A faithful, word-for-word copy of the data below is required, without pictures.

(Beginning of DATA FOR THIS EXERCISE)

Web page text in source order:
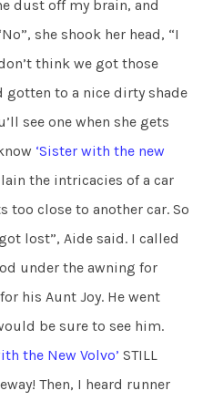
dust off my brain, and
she shook her head, “I
think we got those
gotten to a nice dirty shade
see one when she gets
‘Sister with the new
the intricacies of a car
close to another car. So
lost”, Aide said. I called
under the awning for
his Aunt Joy. He went
be sure to see him.
the New Volvo’ STILL
Then, I heard runner
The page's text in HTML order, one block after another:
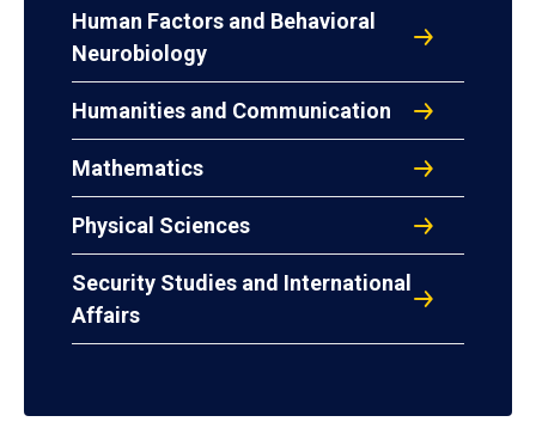
Human Factors and Behavioral
Neurobiology
Humanities and Communication
Mathematics
Physical Sciences
Security Studies and International
Affairs
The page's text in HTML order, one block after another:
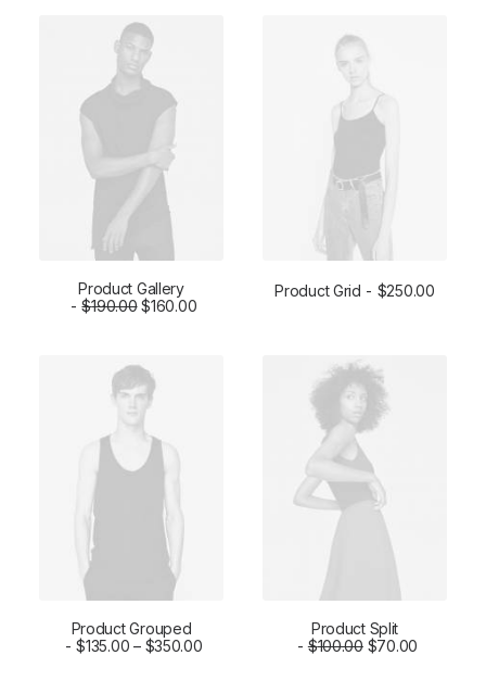
ADD TO CART
Product Gallery
$190.00 $160.00
Product Grid $250.00
VIEW PRODUCTS
Product Grouped
$135.00 – $350.00 ADD TO CART
Product Split
$100.00 $70.00
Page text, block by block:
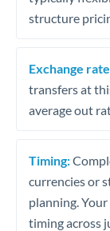
structure
Exchange
transfers at
average out
Timing:
currencies or
planning.
timing across
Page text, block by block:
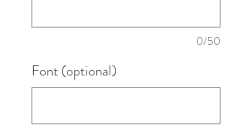
0/50
Font (optional)
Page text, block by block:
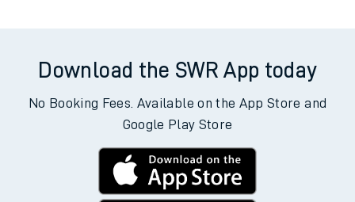
Download the SWR App today
No Booking Fees. Available on the App Store and
Google Play Store
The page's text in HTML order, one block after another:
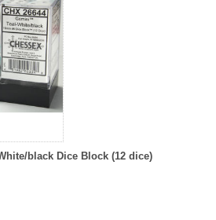
black Dice Block (12 dice)
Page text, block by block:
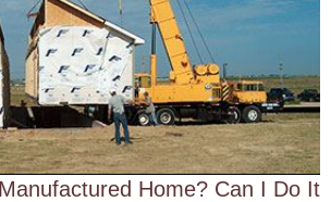
Home? Can I Do It
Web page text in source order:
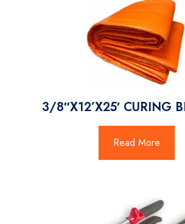
3/8″X12’X25′ CURING
Read More
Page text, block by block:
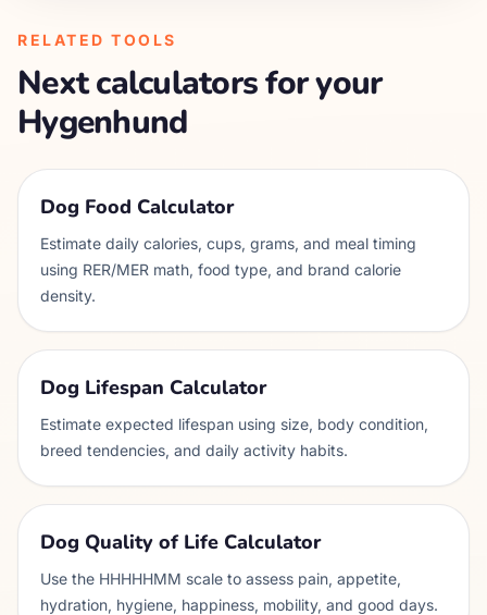
RELATED TOOLS
Next calculators for your
Hygenhund
Dog Food Calculator
Estimate daily calories, cups, grams, and meal timing
using RER/MER math, food type, and brand calorie
density.
Dog Lifespan Calculator
Estimate expected lifespan using size, body condition,
breed tendencies, and daily activity habits.
Dog Quality of Life Calculator
Use the HHHHHMM scale to assess pain, appetite,
hydration, hygiene, happiness, mobility, and good days.
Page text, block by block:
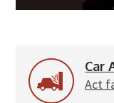
Car
Act
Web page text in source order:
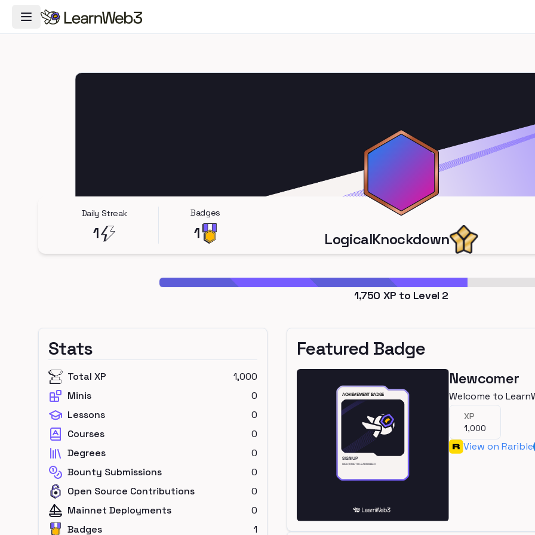
Toggle Navigation Menu
Daily Streak
1
Badges
1 LogicalKnockdown
1,750 XP to Level 2
Stats
Total XP
1,000
Minis
0
Lessons
0
Courses
0
Degrees
0
Bounty Submissions
0
Open Source Contributions
0
Mainnet Deployments
0
Badges
1
Featured Badge
Newcomer
Welcome to
XP
1,000
View on Rarible
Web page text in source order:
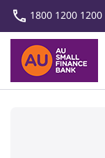
1800 1200 1200
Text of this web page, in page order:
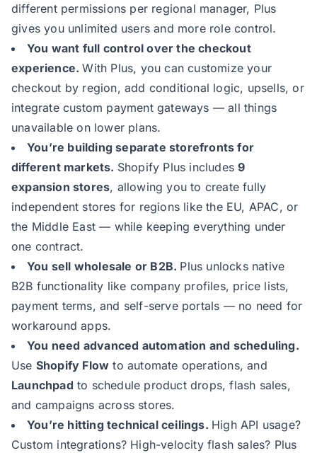
different permissions per regional manager, Plus
gives you unlimited users and more role control.
You want full control over the checkout
experience. With Plus, you can customize your
checkout by region, add conditional logic, upsells, or
integrate custom payment gateways — all things
unavailable on lower plans.
You’re building separate storefronts for
different markets. Shopify Plus includes9
expansion stores, allowing you to create fully
independent stores for regions like the EU, APAC, or
the Middle East — while keeping everything under
one contract.
You sell wholesale or B2B. Plus unlocks native
B2B functionality like company profiles, price lists,
payment terms, and self-serve portals — no need for
workaround apps.
You need advanced automation and scheduling.
Use Shopify Flow to automate operations, and
Launchpad to schedule product drops, flash sales,
and campaigns across stores.
You’re hitting technical ceilings. High API usage?
Custom integrations? High-velocity flash sales? Plus
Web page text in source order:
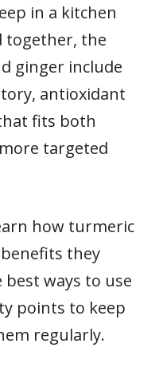
in a kitchen
together, the
ginger include
antioxidant
fits both
targeted
how turmeric
they
ways to use
points to keep
regularly.
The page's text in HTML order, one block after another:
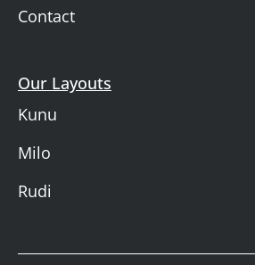
Contact
Our Layouts
Kunu
Milo
Rudi
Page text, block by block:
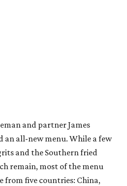
and partner James
an all-new menu. While a few
and the Southern fried
remain, most of the menu
from five countries: China,
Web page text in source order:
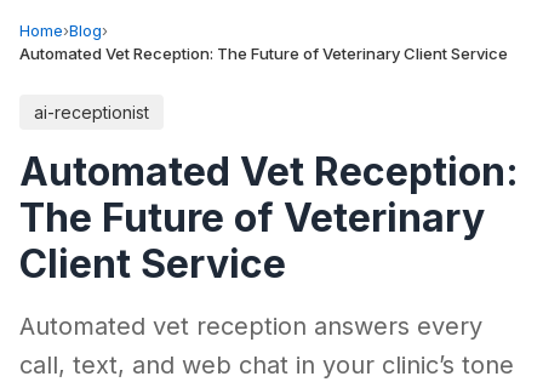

(End of DATA FOR THIS EXERCISE)

### RESULT FOR THIS EXERCISE
Web page text in source order:
dust off my brain, and
she shook her head, “I
think we got those
gotten to a nice dirty shade
see one when she gets
‘Sister with the new
the intricacies of a car
close to another car. So
lost”, Aide said. I called
under the awning for
his Aunt Joy. He went
be sure to see him.
the New Volvo’ STILL
Then, I heard runner
The page's text in HTML order, one block after another:
Human Factors and Behavioral
Neurobiology
Humanities and Communication
Mathematics
Physical Sciences
Security Studies and International
Affairs
The page's text in HTML order, one block after another:
ADD TO CART
Product Gallery
$190.00 $160.00
Product Grid $250.00
VIEW PRODUCTS
Product Grouped
$135.00 – $350.00 ADD TO CART
Product Split
$100.00 $70.00
Page text, block by block:
structure
Exchange
transfers at
average out
Timing:
currencies or
planning.
timing across
Page text, block by block:
0/50
Font (optional)
Page text, block by block:
Download the SWR App today
No Booking Fees. Available on the App Store and
Google Play Store
The page's text in HTML order, one block after another:
black Dice Block (12 dice)
Page text, block by block:
Home? Can I Do It
Web page text in source order:
3/8″X12’X25′ CURING
Read More
Page text, block by block:
RELATED TOOLS
Next calculators for your
Hygenhund
Dog Food Calculator
Estimate daily calories, cups, grams, and meal timing
using RER/MER math, food type, and brand calorie
density.
Dog Lifespan Calculator
Estimate expected lifespan using size, body condition,
breed tendencies, and daily activity habits.
Dog Quality of Life Calculator
Use the HHHHHMM scale to assess pain, appetite,
hydration, hygiene, happiness, mobility, and good days.
Page text, block by block:
Car
Act
Web page text in source order:
Toggle Navigation Menu
Daily Streak
1
Badges
1 LogicalKnockdown
1,750 XP to Level 2
Stats
Total XP
1,000
Minis
0
Lessons
0
Courses
0
Degrees
0
Bounty Submissions
0
Open Source Contributions
0
Mainnet Deployments
0
Badges
1
Featured Badge
Newcomer
Welcome to
XP
1,000
View on Rarible
Web page text in source order:
1800 1200 1200
Text of this web page, in page order:
different permissions per regional manager, Plus
gives you unlimited users and more role control.
You want full control over the checkout
experience. With Plus, you can customize your
checkout by region, add conditional logic, upsells, or
integrate custom payment gateways — all things
unavailable on lower plans.
You’re building separate storefronts for
different markets. Shopify Plus includes9
expansion stores, allowing you to create fully
independent stores for regions like the EU, APAC, or
the Middle East — while keeping everything under
one contract.
You sell wholesale or B2B. Plus unlocks native
B2B functionality like company profiles, price lists,
payment terms, and self-serve portals — no need for
workaround apps.
You need advanced automation and scheduling.
Use Shopify Flow to automate operations, and
Launchpad to schedule product drops, flash sales,
and campaigns across stores.
You’re hitting technical ceilings. High API usage?
Custom integrations? High-velocity flash sales? Plus
Web page text in source order:
in a kitchen
together, the
ginger include
antioxidant
fits both
targeted
how turmeric
they
ways to use
points to keep
regularly.
The page's text in HTML order, one block after another:
Contact
Our Layouts
Kunu
Milo
Rudi
Page text, block by block:
and partner James
an all-new menu. While a few
and the Southern fried
remain, most of the menu
from five countries: China,
Web page text in source order:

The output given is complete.